Exercise goal.
Among the entries below, one line contains "Box each dining chair. In pixels." and another contains "Give a box for every bracket. In pixels.". Transcribe those two lines and every line between them, exactly.

Records shown.

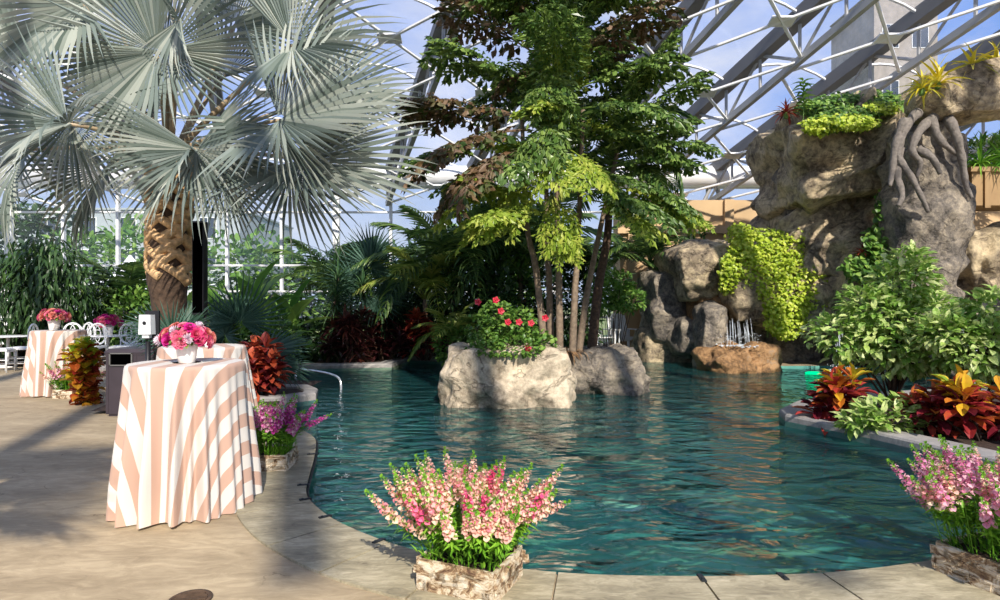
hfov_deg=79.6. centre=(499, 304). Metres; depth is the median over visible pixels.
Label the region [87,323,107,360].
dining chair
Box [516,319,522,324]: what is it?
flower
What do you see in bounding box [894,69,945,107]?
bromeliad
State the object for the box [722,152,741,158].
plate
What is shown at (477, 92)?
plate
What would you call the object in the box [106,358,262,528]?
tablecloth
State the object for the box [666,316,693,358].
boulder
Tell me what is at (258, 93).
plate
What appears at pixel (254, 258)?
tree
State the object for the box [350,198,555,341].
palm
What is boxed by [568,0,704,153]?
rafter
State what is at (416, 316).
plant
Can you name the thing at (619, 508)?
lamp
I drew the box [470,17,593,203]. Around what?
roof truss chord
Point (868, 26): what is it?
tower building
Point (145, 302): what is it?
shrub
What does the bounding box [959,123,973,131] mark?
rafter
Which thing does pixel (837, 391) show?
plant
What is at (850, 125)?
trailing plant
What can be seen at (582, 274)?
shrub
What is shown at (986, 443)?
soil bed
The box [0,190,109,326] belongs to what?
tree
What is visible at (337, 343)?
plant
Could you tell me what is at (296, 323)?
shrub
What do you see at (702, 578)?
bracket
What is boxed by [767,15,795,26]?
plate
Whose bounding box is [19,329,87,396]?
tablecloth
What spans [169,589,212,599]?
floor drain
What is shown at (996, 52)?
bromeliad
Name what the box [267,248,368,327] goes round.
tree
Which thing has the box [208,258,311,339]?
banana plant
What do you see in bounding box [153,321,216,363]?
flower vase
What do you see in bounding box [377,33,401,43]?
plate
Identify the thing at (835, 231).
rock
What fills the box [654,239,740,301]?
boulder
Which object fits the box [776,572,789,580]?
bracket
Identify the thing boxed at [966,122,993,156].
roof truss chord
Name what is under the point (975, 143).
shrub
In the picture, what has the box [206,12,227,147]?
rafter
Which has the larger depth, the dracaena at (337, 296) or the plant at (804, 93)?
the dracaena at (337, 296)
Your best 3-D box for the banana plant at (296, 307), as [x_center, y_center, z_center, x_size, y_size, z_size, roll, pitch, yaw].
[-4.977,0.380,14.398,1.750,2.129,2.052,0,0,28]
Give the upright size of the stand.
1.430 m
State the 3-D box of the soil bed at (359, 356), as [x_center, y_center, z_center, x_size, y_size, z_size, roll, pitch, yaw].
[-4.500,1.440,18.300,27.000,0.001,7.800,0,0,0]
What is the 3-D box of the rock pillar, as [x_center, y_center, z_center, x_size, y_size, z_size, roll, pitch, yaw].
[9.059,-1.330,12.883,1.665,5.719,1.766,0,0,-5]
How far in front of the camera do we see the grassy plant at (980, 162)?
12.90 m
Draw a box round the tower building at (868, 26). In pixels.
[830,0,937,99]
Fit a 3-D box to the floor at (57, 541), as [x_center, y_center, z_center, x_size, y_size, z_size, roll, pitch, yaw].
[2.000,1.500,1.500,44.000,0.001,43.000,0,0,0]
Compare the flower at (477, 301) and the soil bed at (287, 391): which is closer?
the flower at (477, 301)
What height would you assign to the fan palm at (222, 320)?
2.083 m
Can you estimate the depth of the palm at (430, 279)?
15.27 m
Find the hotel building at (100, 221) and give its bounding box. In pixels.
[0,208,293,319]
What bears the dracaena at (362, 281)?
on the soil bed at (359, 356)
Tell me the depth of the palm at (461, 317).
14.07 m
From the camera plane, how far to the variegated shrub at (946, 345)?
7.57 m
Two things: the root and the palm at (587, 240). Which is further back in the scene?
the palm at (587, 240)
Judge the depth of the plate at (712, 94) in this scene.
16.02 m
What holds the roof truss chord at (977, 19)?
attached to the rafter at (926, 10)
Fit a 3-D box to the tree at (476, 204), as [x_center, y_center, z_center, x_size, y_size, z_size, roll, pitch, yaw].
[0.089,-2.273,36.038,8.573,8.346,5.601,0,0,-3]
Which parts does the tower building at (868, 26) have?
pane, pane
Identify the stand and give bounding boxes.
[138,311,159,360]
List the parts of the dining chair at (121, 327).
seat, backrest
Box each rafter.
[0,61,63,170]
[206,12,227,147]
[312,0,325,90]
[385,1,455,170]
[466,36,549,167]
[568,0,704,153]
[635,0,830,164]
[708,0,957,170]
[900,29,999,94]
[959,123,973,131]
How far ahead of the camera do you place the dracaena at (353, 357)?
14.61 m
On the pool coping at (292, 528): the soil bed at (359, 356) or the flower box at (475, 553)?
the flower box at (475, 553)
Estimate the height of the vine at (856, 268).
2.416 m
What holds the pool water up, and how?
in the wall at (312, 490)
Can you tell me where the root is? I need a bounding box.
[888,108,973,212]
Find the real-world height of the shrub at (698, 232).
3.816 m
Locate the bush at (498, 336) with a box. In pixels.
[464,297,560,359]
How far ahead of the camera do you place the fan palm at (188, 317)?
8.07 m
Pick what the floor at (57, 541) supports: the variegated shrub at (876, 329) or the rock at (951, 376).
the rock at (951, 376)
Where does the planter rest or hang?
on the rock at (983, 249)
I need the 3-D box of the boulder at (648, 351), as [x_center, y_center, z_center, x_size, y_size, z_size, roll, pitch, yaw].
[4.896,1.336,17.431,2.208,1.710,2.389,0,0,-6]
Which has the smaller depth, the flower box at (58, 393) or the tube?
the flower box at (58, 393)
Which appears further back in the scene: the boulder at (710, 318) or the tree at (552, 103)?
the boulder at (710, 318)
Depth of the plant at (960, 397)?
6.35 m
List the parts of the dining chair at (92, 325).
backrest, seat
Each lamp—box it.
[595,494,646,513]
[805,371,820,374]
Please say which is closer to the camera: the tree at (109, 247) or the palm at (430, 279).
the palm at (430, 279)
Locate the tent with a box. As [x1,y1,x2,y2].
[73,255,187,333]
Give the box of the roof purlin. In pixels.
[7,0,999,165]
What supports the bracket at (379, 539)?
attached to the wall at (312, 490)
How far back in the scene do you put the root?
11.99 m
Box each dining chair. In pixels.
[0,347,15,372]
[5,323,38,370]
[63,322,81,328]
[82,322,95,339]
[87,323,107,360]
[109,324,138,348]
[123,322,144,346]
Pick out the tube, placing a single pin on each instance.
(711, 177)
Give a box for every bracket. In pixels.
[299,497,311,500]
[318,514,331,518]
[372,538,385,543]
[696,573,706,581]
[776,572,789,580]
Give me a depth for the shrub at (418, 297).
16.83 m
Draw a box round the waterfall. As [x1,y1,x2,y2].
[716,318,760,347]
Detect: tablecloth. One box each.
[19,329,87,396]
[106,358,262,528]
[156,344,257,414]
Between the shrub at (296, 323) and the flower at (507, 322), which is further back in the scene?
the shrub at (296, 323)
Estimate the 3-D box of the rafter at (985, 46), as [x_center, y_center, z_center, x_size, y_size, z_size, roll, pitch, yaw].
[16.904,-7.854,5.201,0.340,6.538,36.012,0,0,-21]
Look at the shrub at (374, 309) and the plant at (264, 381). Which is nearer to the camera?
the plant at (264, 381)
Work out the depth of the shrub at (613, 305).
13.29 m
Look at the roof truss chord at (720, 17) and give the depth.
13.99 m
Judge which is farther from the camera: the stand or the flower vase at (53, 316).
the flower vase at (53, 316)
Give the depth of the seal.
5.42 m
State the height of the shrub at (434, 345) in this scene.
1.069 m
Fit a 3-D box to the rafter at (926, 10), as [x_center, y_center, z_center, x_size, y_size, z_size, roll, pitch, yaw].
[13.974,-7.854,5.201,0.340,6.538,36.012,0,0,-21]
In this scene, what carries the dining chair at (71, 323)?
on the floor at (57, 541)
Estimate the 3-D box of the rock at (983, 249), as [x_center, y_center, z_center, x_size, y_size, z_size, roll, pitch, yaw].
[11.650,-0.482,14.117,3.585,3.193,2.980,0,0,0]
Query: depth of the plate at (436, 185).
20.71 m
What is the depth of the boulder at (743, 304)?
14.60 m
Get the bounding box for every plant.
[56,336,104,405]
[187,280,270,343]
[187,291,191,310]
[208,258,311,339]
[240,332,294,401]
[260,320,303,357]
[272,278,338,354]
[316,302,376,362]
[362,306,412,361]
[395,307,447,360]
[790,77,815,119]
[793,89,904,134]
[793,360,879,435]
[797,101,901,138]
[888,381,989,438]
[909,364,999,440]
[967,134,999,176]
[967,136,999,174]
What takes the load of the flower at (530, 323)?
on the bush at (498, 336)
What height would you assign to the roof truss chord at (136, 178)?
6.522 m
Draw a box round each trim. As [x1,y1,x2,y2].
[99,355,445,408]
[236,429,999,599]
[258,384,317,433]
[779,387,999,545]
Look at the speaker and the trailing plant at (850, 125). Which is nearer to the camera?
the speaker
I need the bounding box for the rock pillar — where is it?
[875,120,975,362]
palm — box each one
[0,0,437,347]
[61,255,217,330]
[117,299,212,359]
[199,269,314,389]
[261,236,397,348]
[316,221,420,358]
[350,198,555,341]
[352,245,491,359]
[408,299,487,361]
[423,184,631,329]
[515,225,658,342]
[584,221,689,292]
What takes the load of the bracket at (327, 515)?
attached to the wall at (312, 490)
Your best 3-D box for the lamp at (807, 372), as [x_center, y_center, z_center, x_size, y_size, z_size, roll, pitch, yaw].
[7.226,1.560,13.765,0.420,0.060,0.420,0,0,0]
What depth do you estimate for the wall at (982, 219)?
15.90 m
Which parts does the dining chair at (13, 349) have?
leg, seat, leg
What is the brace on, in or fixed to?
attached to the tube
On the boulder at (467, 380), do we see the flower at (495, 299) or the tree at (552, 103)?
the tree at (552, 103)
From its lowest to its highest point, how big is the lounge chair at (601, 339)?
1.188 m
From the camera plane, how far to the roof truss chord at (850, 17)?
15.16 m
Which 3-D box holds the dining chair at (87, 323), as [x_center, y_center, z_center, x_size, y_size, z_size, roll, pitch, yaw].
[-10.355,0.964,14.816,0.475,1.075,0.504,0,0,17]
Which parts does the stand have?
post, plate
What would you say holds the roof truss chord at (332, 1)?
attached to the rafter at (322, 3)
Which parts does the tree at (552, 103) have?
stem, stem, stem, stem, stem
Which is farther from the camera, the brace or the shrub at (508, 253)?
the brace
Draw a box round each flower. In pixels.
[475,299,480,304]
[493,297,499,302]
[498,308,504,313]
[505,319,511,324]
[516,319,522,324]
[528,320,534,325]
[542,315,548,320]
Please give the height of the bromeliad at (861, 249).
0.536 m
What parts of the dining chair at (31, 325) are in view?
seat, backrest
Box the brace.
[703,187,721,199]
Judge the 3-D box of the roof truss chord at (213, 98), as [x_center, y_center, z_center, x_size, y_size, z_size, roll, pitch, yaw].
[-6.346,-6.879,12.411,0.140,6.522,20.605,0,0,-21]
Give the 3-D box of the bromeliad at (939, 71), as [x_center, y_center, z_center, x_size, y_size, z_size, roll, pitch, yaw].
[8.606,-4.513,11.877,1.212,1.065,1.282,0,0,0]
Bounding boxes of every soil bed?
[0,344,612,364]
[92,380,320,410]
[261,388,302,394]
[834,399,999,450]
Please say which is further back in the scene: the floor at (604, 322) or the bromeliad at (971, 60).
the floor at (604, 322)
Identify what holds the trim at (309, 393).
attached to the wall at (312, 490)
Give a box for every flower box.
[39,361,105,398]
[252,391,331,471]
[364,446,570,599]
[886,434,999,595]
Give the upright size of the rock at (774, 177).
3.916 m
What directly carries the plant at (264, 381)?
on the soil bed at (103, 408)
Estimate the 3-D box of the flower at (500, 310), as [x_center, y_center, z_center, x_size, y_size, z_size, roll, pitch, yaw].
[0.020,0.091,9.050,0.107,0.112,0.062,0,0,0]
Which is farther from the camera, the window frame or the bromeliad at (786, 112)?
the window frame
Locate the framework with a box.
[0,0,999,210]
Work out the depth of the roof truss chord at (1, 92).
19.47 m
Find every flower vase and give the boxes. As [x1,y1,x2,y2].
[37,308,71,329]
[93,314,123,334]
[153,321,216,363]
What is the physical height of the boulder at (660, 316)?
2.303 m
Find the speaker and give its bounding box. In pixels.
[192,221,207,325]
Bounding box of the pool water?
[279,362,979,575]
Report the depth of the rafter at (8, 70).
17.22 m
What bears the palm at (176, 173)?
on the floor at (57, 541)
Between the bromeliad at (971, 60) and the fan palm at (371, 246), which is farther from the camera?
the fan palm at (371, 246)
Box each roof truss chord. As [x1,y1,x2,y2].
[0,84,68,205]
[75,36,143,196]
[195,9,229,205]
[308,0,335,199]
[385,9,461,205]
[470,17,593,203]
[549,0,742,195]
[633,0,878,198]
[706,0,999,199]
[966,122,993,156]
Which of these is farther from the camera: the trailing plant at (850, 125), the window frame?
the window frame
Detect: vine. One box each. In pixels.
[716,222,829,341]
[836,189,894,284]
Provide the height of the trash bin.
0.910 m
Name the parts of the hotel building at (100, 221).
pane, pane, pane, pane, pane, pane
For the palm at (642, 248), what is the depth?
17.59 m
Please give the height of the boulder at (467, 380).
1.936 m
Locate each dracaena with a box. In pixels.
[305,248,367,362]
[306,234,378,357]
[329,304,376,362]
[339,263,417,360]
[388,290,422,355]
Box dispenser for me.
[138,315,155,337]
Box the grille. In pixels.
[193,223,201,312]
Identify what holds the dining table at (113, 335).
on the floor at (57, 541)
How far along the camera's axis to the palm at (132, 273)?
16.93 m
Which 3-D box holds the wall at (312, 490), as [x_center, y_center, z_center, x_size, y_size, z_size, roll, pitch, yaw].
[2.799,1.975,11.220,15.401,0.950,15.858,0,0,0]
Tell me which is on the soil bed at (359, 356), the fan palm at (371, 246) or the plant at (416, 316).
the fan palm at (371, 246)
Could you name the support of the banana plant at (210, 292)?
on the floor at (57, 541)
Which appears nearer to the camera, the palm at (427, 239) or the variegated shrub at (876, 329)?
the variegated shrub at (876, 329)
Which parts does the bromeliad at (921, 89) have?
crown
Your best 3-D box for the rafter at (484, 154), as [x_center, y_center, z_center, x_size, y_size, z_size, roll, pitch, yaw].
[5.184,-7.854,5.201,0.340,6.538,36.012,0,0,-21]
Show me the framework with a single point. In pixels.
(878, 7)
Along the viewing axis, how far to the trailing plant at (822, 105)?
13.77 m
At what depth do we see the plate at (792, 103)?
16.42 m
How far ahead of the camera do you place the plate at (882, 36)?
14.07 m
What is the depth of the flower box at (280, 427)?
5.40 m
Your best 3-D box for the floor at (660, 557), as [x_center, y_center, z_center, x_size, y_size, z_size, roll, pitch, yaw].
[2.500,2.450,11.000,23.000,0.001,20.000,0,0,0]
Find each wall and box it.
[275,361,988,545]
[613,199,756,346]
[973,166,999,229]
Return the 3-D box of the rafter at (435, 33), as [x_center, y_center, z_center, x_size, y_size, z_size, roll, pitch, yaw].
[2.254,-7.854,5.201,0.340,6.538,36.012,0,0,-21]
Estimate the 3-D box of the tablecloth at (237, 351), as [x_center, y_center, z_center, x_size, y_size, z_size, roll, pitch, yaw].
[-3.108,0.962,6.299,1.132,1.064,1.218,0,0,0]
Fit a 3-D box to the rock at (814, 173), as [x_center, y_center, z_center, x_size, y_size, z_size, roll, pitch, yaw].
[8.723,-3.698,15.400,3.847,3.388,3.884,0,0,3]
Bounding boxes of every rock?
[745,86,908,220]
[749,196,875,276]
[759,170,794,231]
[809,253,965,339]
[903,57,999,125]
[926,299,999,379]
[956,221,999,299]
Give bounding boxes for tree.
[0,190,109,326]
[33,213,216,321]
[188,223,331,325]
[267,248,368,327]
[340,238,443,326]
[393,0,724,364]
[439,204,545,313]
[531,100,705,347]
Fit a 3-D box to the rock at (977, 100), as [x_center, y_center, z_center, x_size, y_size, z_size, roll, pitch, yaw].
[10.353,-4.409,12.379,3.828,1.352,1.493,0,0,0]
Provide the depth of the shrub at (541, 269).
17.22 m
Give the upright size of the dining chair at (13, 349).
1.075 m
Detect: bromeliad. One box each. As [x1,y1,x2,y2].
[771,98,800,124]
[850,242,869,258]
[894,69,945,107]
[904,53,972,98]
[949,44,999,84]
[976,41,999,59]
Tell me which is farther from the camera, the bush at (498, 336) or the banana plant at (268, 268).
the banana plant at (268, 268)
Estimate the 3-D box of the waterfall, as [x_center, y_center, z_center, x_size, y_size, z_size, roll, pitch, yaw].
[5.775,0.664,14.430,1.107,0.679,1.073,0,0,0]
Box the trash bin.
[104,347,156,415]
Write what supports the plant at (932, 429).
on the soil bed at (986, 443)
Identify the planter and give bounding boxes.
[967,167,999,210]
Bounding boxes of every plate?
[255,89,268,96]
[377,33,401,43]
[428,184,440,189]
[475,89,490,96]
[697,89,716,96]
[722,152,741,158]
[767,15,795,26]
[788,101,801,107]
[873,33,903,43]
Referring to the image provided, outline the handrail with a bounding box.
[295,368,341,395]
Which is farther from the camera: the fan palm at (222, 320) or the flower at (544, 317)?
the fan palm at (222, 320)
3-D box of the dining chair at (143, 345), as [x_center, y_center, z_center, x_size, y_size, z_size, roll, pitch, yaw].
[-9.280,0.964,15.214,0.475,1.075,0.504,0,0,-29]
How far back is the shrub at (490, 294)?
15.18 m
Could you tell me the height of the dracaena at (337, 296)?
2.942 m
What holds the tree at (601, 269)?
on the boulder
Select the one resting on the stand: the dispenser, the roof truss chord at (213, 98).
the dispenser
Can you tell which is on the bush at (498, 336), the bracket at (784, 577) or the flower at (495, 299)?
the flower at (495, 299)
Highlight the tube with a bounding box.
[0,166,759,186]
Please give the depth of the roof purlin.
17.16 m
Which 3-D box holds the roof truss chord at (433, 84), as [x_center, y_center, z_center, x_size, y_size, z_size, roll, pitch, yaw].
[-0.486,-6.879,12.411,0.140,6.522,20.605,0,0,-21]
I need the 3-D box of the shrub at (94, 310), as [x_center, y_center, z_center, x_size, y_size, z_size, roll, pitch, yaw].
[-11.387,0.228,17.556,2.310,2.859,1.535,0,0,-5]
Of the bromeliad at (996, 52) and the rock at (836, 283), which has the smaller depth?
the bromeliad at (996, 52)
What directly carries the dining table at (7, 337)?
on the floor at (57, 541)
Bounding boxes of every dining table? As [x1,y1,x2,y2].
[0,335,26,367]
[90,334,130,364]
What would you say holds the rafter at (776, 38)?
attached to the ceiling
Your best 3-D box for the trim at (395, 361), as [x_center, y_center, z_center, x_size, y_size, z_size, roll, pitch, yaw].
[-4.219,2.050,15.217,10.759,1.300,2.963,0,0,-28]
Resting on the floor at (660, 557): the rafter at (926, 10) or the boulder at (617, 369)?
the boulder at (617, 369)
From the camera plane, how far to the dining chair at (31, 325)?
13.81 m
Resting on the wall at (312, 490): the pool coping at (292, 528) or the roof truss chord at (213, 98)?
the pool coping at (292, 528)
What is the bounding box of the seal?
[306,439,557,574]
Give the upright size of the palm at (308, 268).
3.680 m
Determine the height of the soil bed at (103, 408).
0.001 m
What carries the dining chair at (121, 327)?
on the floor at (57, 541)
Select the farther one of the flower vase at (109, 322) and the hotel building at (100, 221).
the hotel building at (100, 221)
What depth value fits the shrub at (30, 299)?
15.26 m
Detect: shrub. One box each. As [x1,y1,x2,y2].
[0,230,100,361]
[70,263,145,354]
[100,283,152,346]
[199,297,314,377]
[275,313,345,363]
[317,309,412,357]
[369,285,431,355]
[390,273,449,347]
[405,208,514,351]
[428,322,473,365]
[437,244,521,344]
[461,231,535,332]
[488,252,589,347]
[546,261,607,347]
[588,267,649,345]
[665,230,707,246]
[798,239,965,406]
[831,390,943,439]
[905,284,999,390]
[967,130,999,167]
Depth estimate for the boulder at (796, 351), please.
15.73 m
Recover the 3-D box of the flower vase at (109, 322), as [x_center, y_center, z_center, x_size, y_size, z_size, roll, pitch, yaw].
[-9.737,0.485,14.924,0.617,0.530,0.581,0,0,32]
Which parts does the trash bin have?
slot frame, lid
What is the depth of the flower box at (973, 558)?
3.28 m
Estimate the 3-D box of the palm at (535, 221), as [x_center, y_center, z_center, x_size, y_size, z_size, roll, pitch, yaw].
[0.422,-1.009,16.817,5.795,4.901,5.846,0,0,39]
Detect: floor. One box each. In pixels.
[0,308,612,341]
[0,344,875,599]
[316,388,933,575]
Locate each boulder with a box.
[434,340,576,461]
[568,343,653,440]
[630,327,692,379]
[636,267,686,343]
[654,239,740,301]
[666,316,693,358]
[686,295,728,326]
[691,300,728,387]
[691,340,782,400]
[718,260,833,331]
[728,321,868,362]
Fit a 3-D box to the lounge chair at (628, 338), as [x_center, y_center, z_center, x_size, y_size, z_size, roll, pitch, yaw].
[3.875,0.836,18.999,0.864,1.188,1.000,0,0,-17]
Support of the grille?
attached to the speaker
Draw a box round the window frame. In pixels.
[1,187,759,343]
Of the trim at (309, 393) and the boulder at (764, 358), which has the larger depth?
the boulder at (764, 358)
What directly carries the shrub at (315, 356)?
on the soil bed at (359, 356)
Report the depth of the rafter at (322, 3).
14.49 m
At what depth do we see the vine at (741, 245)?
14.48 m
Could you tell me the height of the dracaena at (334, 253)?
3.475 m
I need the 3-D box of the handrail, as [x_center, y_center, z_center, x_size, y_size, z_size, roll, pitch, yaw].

Expected output.
Box each dining chair. In pixels.
[0,347,15,372]
[5,323,38,370]
[63,322,81,328]
[82,322,95,339]
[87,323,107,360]
[109,324,138,348]
[123,322,144,346]
Pick out the tube, placing a single pin on each instance.
(711, 177)
Give a box for every bracket. In pixels.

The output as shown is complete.